Cheap mysticism narrated in wooden prose (“He felt connected to all of humankind and all of nature in a way he never had...

A history of the world in eight chapters, from 3,000,000 b.c. to the present, as Wood (Sacred Ground, 2001, etc.) follows the trail of a magical blue stone that fell to earth from a meteor.
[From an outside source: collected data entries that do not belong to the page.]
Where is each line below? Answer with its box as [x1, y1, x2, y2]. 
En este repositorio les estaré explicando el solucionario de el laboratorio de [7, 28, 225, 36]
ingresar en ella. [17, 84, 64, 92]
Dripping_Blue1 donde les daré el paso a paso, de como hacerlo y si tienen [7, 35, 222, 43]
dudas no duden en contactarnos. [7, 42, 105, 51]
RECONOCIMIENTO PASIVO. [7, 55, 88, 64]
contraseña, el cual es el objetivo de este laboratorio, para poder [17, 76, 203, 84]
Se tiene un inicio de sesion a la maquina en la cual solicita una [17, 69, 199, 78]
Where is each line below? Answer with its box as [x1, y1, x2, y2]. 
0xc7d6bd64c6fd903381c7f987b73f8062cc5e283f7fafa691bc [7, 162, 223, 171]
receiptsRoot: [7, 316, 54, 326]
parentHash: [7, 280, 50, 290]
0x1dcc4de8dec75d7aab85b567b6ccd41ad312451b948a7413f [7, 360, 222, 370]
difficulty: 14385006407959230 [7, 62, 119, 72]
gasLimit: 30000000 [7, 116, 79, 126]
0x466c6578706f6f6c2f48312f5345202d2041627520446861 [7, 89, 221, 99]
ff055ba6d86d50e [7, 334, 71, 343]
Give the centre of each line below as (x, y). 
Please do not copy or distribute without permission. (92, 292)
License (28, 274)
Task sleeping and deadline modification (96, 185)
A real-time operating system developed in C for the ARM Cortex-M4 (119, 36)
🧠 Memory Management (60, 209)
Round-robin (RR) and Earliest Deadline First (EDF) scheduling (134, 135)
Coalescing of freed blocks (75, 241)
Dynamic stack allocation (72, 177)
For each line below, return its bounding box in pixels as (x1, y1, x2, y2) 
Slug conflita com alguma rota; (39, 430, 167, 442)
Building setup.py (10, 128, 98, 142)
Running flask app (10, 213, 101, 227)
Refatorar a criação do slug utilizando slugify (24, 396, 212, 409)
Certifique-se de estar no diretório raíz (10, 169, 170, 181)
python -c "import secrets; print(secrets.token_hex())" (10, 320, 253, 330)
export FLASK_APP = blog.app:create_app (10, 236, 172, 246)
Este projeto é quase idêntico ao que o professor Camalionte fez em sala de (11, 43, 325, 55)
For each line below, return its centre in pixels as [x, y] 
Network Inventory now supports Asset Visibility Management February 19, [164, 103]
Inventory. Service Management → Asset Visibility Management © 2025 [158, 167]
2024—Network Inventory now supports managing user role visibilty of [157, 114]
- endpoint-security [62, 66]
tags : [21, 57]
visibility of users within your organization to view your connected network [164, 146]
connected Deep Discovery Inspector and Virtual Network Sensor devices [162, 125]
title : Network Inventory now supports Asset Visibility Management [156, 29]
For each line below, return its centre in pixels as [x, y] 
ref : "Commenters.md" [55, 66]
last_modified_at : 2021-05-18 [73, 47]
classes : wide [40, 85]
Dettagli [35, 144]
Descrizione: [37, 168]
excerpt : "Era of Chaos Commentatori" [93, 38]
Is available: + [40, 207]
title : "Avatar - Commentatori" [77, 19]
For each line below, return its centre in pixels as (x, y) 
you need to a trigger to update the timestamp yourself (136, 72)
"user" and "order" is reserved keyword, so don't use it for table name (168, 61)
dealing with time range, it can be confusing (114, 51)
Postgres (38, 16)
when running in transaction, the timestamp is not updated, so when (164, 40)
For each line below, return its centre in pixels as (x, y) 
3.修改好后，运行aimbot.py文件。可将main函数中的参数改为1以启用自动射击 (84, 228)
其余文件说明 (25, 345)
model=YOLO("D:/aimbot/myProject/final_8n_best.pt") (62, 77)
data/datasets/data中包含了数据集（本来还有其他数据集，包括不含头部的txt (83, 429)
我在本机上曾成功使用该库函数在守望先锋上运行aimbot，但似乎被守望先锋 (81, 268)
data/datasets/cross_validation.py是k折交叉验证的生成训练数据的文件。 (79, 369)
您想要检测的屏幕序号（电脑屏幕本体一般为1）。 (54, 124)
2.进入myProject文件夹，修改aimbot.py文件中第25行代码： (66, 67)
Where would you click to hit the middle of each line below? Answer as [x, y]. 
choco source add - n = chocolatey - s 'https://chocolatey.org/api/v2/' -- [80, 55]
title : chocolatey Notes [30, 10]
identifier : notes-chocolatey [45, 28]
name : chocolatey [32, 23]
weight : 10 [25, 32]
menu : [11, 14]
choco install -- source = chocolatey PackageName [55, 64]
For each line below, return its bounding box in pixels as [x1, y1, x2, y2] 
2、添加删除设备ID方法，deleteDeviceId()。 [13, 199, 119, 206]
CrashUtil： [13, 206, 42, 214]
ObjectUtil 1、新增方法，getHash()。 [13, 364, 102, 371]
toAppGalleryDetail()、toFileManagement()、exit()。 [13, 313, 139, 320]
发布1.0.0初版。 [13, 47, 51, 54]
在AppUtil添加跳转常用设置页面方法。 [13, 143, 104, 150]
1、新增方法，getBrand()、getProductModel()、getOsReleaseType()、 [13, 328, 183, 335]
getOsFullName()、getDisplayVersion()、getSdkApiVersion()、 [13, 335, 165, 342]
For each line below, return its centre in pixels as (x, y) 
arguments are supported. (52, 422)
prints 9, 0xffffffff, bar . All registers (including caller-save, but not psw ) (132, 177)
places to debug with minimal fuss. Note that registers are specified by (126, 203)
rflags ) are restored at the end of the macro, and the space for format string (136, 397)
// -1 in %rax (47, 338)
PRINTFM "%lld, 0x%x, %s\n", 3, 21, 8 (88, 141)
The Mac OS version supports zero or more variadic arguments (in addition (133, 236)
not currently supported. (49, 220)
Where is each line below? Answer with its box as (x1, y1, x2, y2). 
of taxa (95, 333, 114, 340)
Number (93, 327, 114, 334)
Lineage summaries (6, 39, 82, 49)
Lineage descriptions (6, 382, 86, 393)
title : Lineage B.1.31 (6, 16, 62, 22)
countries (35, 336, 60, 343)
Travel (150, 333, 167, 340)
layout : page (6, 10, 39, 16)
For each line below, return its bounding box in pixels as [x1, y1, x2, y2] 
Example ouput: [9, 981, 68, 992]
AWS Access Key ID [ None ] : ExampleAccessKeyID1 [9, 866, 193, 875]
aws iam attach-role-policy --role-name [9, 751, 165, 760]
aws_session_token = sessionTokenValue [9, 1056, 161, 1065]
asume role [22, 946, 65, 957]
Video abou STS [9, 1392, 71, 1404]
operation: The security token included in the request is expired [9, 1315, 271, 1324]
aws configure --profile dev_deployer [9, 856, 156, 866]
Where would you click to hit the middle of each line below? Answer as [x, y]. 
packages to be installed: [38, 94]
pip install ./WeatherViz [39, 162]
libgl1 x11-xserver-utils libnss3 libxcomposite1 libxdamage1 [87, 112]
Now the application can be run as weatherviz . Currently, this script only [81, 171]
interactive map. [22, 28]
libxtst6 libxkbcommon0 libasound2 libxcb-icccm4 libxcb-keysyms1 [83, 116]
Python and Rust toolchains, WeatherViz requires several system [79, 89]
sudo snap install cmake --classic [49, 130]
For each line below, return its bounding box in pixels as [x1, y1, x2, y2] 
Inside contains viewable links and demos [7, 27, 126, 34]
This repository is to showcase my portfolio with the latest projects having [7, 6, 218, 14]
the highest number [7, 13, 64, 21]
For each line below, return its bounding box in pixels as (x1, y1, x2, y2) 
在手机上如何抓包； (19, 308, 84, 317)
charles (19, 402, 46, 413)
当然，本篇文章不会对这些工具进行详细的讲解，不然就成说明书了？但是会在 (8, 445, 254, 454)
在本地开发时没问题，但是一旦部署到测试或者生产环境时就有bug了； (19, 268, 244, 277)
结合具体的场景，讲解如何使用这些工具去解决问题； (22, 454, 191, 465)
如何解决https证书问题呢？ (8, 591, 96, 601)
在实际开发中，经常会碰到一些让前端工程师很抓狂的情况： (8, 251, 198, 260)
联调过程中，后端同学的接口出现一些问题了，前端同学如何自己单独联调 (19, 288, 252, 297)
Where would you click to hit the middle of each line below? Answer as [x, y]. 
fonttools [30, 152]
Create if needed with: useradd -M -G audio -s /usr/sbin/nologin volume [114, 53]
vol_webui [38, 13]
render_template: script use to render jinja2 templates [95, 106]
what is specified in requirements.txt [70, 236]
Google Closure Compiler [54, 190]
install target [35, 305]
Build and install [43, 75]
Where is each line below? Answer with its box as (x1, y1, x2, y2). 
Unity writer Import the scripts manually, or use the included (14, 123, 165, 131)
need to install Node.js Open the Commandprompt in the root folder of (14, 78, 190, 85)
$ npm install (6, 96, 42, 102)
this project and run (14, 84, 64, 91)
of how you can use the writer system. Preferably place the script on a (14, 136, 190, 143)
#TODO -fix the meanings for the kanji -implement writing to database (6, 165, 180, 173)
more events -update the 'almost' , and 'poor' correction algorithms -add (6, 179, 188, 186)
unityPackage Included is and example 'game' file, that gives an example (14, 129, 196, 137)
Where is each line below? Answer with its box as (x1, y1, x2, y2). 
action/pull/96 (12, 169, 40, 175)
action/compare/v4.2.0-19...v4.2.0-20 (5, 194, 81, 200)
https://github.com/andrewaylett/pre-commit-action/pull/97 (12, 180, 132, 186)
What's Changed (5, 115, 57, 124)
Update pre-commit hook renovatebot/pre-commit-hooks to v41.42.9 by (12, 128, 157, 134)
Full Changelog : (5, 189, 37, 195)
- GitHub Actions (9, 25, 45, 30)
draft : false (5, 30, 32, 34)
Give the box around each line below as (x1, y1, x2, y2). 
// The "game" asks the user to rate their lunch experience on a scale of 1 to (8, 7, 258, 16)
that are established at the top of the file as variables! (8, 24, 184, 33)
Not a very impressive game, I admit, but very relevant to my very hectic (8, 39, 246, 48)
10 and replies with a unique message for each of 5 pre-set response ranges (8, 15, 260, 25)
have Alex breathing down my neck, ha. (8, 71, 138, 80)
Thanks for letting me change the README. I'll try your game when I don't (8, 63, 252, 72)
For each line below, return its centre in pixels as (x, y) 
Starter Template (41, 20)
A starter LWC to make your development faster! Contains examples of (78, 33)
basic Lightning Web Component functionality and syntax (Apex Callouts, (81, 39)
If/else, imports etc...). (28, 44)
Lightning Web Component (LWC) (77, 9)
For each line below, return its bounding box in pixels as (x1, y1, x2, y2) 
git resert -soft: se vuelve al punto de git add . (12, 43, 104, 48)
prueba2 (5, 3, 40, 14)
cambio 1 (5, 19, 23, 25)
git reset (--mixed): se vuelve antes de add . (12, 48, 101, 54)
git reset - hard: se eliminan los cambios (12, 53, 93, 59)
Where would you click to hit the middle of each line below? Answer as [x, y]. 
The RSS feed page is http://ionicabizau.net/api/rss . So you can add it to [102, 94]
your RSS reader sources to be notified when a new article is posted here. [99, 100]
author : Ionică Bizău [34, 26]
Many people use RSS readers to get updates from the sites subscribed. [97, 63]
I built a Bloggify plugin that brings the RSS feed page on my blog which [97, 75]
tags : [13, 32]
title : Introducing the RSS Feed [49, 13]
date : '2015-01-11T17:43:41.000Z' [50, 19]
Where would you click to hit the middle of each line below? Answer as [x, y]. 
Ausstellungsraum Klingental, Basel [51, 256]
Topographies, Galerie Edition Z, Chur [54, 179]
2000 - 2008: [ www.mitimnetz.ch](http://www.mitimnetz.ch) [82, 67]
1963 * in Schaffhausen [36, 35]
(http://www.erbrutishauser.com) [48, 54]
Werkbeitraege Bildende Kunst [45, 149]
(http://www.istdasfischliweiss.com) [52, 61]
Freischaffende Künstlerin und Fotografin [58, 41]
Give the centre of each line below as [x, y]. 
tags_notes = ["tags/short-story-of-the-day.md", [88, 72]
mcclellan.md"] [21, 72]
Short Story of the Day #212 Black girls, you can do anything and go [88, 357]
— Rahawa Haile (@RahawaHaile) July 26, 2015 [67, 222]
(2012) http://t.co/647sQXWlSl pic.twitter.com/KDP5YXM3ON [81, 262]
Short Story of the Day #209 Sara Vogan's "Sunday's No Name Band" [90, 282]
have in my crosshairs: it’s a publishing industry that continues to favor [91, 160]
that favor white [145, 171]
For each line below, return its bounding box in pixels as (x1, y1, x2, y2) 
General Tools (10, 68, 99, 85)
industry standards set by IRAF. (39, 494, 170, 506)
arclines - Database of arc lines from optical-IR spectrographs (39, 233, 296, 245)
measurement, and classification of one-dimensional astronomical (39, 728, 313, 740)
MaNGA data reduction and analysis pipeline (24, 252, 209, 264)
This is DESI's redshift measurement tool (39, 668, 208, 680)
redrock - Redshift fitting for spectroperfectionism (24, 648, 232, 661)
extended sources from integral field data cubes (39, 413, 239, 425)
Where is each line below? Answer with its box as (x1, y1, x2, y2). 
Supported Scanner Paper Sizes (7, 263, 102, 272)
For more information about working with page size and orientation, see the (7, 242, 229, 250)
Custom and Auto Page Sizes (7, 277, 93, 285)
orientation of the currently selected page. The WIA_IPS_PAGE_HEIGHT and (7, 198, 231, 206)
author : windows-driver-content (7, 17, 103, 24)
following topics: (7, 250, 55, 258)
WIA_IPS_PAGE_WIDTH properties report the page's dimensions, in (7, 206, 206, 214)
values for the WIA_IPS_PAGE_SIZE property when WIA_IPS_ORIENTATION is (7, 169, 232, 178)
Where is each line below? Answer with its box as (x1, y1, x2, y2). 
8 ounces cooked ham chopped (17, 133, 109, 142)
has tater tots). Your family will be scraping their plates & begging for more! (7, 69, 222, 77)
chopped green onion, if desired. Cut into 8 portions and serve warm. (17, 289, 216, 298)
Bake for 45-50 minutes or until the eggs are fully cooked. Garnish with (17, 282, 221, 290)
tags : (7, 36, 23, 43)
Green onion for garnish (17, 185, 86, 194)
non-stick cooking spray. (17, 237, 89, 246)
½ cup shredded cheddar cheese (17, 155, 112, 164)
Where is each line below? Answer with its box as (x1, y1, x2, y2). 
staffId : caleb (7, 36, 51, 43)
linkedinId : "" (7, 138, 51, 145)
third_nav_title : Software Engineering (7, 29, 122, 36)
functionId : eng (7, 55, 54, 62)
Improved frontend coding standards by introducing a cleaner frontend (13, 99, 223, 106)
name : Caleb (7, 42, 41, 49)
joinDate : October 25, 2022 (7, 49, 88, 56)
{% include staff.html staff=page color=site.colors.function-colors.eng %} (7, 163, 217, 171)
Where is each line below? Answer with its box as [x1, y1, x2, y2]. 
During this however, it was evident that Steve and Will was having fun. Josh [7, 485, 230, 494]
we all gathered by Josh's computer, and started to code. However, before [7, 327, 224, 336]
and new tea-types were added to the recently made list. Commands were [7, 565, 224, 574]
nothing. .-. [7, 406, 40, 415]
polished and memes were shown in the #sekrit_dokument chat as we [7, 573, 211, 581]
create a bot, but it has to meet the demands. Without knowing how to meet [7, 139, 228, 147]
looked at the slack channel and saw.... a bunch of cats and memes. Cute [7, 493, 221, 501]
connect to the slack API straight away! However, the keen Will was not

The author sounds like someone who has read a lot about the Knights of the Round Table and decided to go one better than the Holy Grail—which, after all, only went back to the time of Christ. She begins her tale some 3,000 millennia ago, when a meteor crashed in Africa and left a small blue gem in the residue of its ashes. From Africa, the gem passed to the Near East, where it broke the curse that kept the women of the Laliari tribe from conceiving. When it later came into the possession of the Chanaanites, its powers of fertility caused the patriarch Avram to make the connection between the cycles of the moon and female ovulation. In Imperial Rome, the gem fell into the hands of a wealthy Christian lady who suffered martyrdom, and it then became part of her relics and was venerated for centuries. It helped save an English convent from destruction during the Viking invasions of the 11th century, and in the 16th century it protected a German pilgrim who lost her way and ended up in Tibet rather than Jerusalem. It made its first appearance in the New World—in Martinique—during the 18th century and showed up in California in the middle of the 1840s’ Gold Rush. Afterward, it fell into obscurity and was lost until a New Age scholar discovered it in a junk shop some twenty years ago. It’s for sale today, in case you’re interested.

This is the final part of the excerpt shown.